The second factor driving the challengers' growth is global access. "Unlike challengers of previous waves, the companies of the rapidly developing economies had amazing access to the wealth of resources the world had to offer -- knowledge, intellectual property, services, talent, capital and so much more -- as well as to the markets from which they could buy and into which they could sell." The most critical resource, according to the authors, is knowledge. The founders and senior managers of several of these companies were educated in the U.S. In addition to formal education, the challengers have been able to tap into other sources of intellectual capital by working directly with for-profit and not-for-profit research labs, scientists and patent bodies, the authors write. "They have been able to contract with suppliers possessing specialist knowledge, license it from various types of owners or acquire companies with important intellectual assets."
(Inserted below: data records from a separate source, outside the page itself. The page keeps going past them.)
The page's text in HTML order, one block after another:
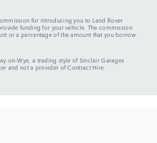
for introducing you to Land Rover
funding for your vehicle. The commission
or a percentage of the amount that you borrow.
on-Wye, a trading style of Sinclair Garages
and not a provider of Contract Hire.

The third factor that drives the challengers is "insatiable hunger" for "achievement, success, and world-wide recognition," according to Sirkin and his colleagues. "This hunger infused the culture, and people in the rapidly developing economies developed a remarkable business-mindedness -- an intense entrepreneurial spirit and a near obsession with work and commercial affairs -- that seems even more intense than that of the most business-minded of developed countries, the United States." The authors describe office workers in Shanghai who are so driven by the desire to increase their incomes that they work after hours as street vendors. "One woman, a clerk at a travel agency, sells lollipops in the evenings after dinner and makes an average of 500 yuan (about $65) a week." While the authors cite an example from China, this mindset will be instantly recognizable to anyone who has encountered it in any of the emerging economies.
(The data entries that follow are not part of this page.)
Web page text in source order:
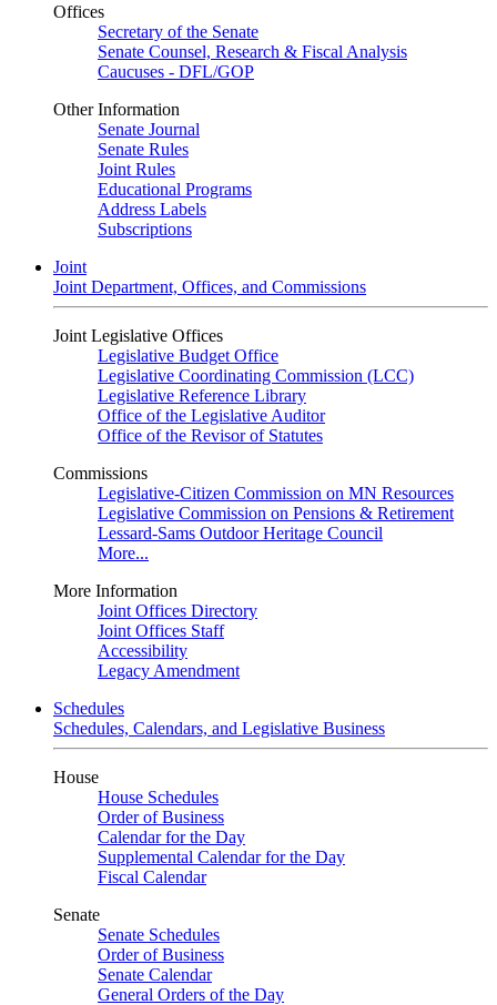
Offices
Secretary of the Senate
Senate Counsel, Research & Fiscal Analysis
Caucuses - DFL/GOP
Other Information
Senate Journal
Senate Rules
Joint Rules
Educational Programs
Address Labels
Subscriptions
Joint
Joint Department, Offices, and Commissions
Joint Legislative Offices
Legislative Budget Office
Legislative Coordinating Commission (LCC)
Legislative Reference Library
Office of the Legislative Auditor
Office of the Revisor of Statutes
Commissions
Legislative-Citizen Commission on MN Resources
Legislative Commission on Pensions & Retirement
Lessard-Sams Outdoor Heritage Council
More...
More Information
Joint Offices Directory
Joint Offices Staff
Accessibility
Legacy Amendment
Schedules
Schedules, Calendars, and Legislative Business
House
House Schedules
Order of Business
Calendar for the Day
Supplemental Calendar for the Day
Fiscal Calendar
Senate
Senate Schedules
Order of Business
Senate Calendar
General Orders of the Day

If all this is true, what are the implications of "globality" for companies around the world, especially the incumbent giants in western Europe, Japan and the U.S.? Should they simply wait around until the challengers arrive to eat their lunch? Not at all, say Sirkin and his colleagues, who note that globality is both an opportunity and a threat. For those who deny the existence of the phenomenon -- despite daily headlines to the contrary -- it could well be the latter. For others, however, it represents a chance to bring about global transformation. The authors recommend several actions for companies that want to transform themselves to compete in the present environment: Evaluate your competitive position; shift your mind set; assess and align your people; recognize your full set of opportunities; define your future global shape; encourage ingenuity; and lead your transformation from the front.
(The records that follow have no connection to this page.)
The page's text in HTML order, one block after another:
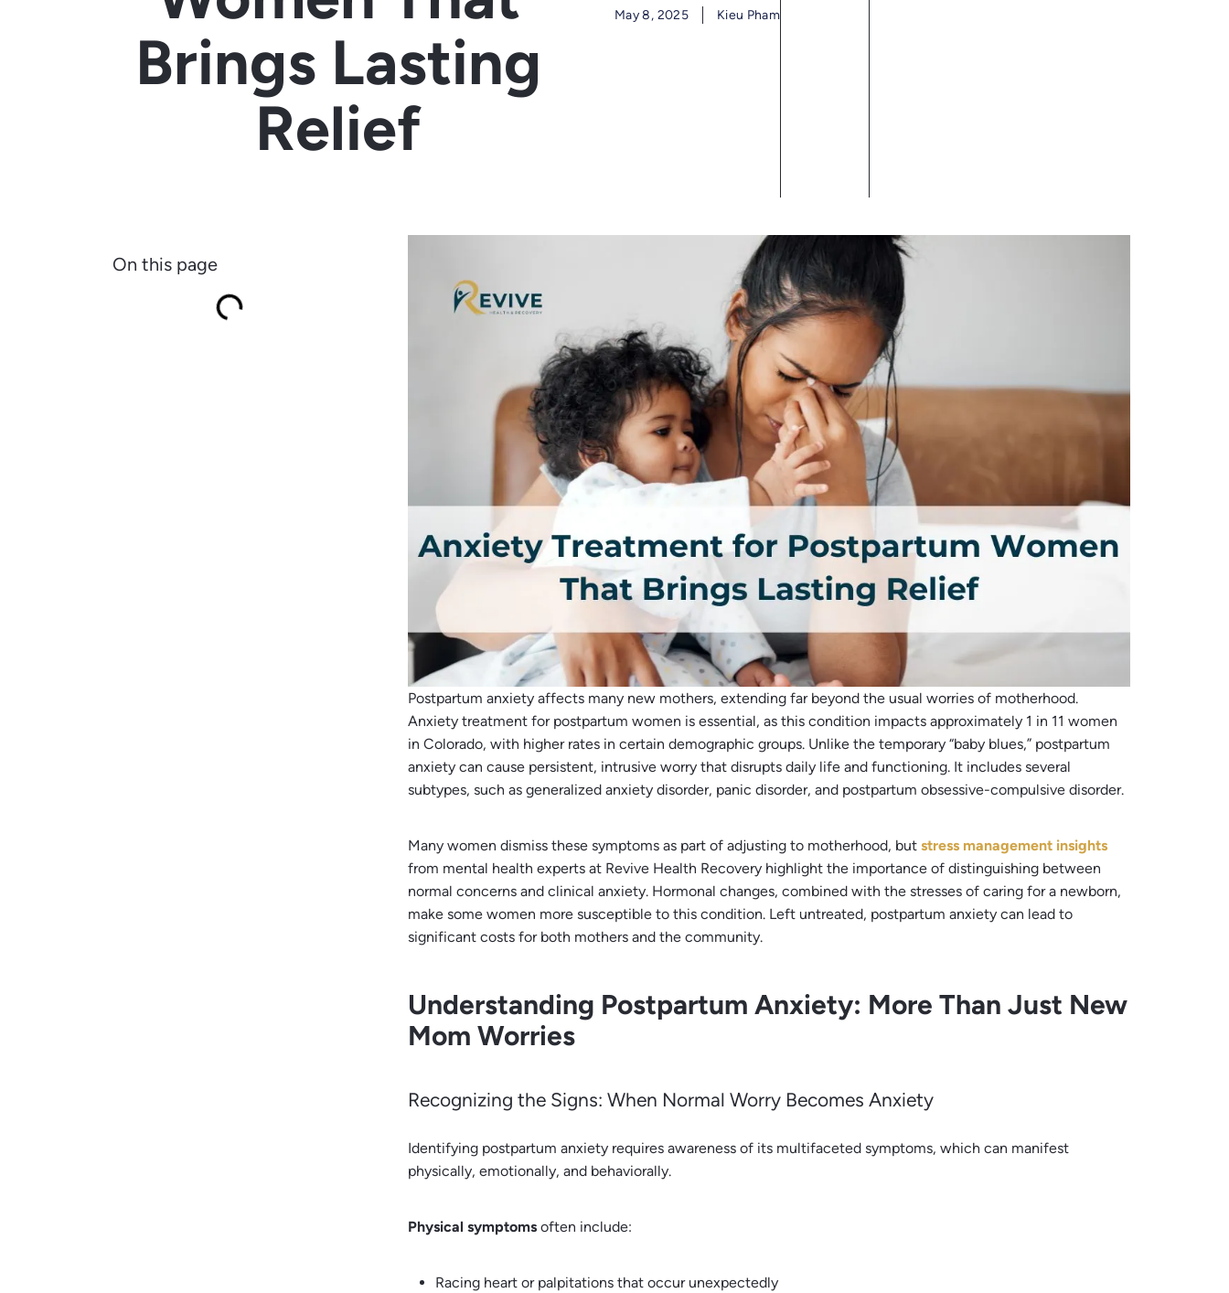
Brings Lasting
Relief
May 8, 2025 Kieu Pham
On this page
Postpartum anxiety affects many new mothers, extending far beyond the usual worries of motherhood.
Anxiety treatment for postpartum women is essential, as this condition impacts approximately 1 in 11 women
in Colorado, with higher rates in certain demographic groups. Unlike the temporary “baby blues,” postpartum
anxiety can cause persistent, intrusive worry that disrupts daily life and functioning. It includes several
subtypes, such as generalized anxiety disorder, panic disorder, and postpartum obsessive-compulsive disorder.
Many women dismiss these symptoms as part of adjusting to motherhood, butstress management insights
from mental health experts at Revive Health Recovery highlight the importance of distinguishing between
normal concerns and clinical anxiety. Hormonal changes, combined with the stresses of caring for a newborn,
make some women more susceptible to this condition. Left untreated, postpartum anxiety can lead to
significant costs for both mothers and the community.
Understanding Postpartum Anxiety: More Than Just New
Mom Worries
Recognizing the Signs: When Normal Worry Becomes Anxiety
Identifying postpartum anxiety requires awareness of its multifaceted symptoms, which can manifest
physically, emotionally, and behaviorally.
Physical symptoms often include:
Racing heart or palpitations that occur unexpectedly

If there is one seminal piece of advice the authors offer, it is to recognize and respond to the onward march of global challengers and not to ignore it. "Globality will affect everyone, everywhere, everything," they say. "And that means you. One day it may be your company that Tata Group wants to acquire, your child calling home from Shanghai, your job moving to Mexico City, and your brand new Changfeng [a Chinese car] gleaming in the driveway. It's just a matter of time."